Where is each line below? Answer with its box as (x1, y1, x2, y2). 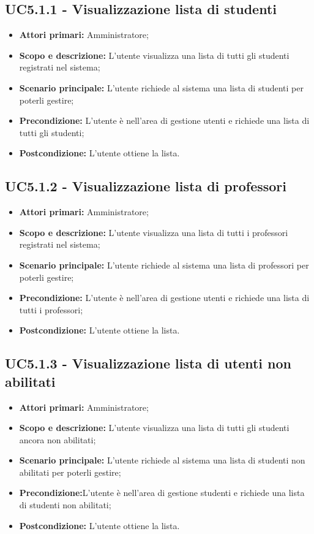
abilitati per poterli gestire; (19, 465, 121, 478)
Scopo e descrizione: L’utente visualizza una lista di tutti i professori (19, 226, 288, 238)
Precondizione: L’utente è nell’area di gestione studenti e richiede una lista (19, 486, 305, 499)
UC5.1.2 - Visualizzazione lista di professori (5, 177, 287, 196)
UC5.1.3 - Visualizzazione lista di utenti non (5, 354, 291, 373)
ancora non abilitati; (19, 433, 96, 446)
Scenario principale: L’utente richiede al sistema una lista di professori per (19, 258, 309, 271)
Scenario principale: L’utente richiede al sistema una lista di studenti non (19, 454, 305, 467)
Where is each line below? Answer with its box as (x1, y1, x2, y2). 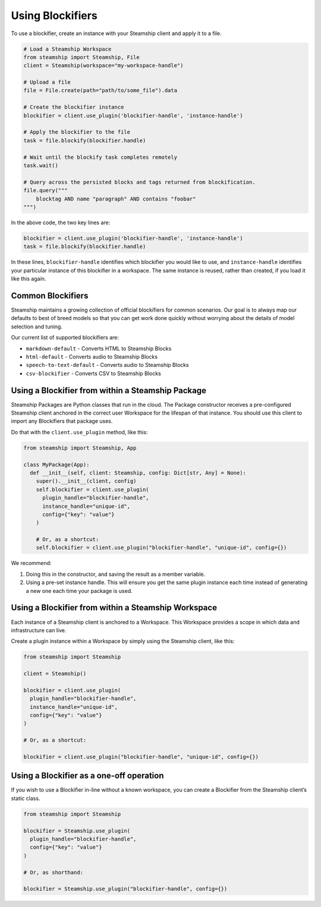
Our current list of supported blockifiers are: (11, 334, 119, 341)
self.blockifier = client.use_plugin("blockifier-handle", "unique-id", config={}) (36, 544, 287, 551)
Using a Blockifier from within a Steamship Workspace (11, 602, 217, 613)
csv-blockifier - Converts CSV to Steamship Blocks (26, 369, 162, 377)
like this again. (11, 275, 46, 283)
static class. (11, 795, 40, 802)
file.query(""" (23, 187, 68, 194)
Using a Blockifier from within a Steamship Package (11, 385, 207, 396)
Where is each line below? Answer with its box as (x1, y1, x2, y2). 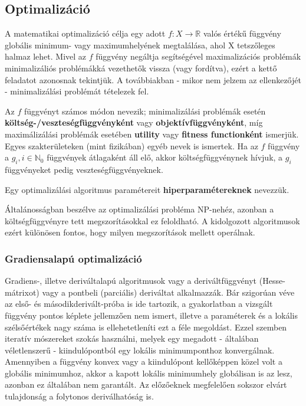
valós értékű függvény (203, 27, 281, 40)
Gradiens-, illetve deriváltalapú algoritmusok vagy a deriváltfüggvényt (5, 274, 257, 287)
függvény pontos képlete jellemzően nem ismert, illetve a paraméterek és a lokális (5, 309, 298, 321)
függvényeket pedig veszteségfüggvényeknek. (5, 163, 163, 175)
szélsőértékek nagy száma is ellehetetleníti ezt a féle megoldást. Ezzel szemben (5, 320, 287, 333)
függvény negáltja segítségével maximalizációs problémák (96, 50, 301, 63)
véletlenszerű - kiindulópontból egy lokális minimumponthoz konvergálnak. (5, 343, 275, 356)
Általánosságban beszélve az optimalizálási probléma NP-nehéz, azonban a (5, 203, 274, 215)
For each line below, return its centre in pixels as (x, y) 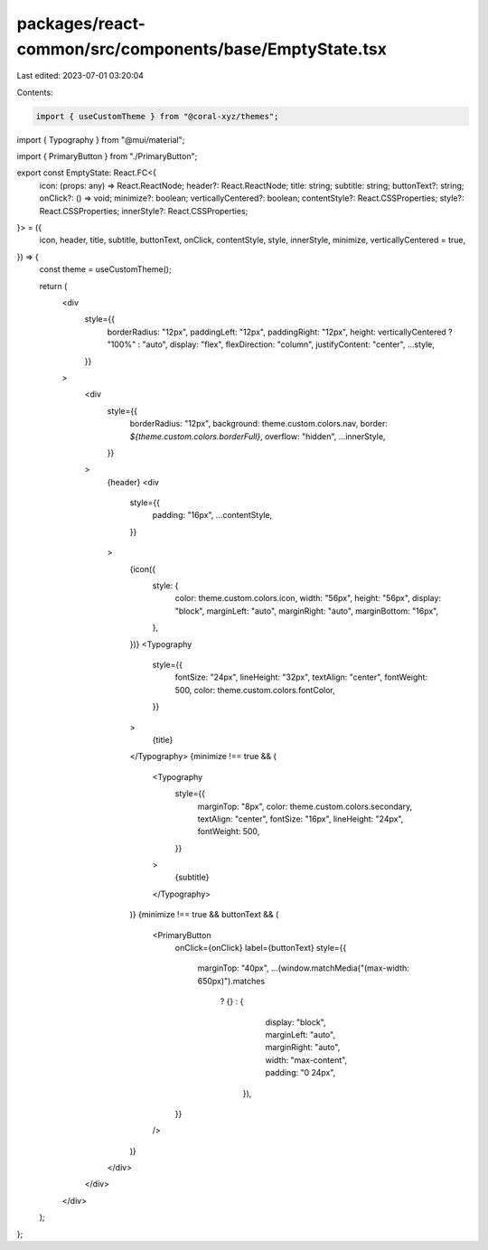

- **WORK INSTRUCTIONS**
Your task is to copy each line from the material above that includes the word "within".

- **RESPONSE TO THIS EXERCISE**
Using a Blockifier from within a Steamship Workspace (11, 602, 217, 613)
Using a Blockifier from within a Steamship Package (11, 385, 207, 396)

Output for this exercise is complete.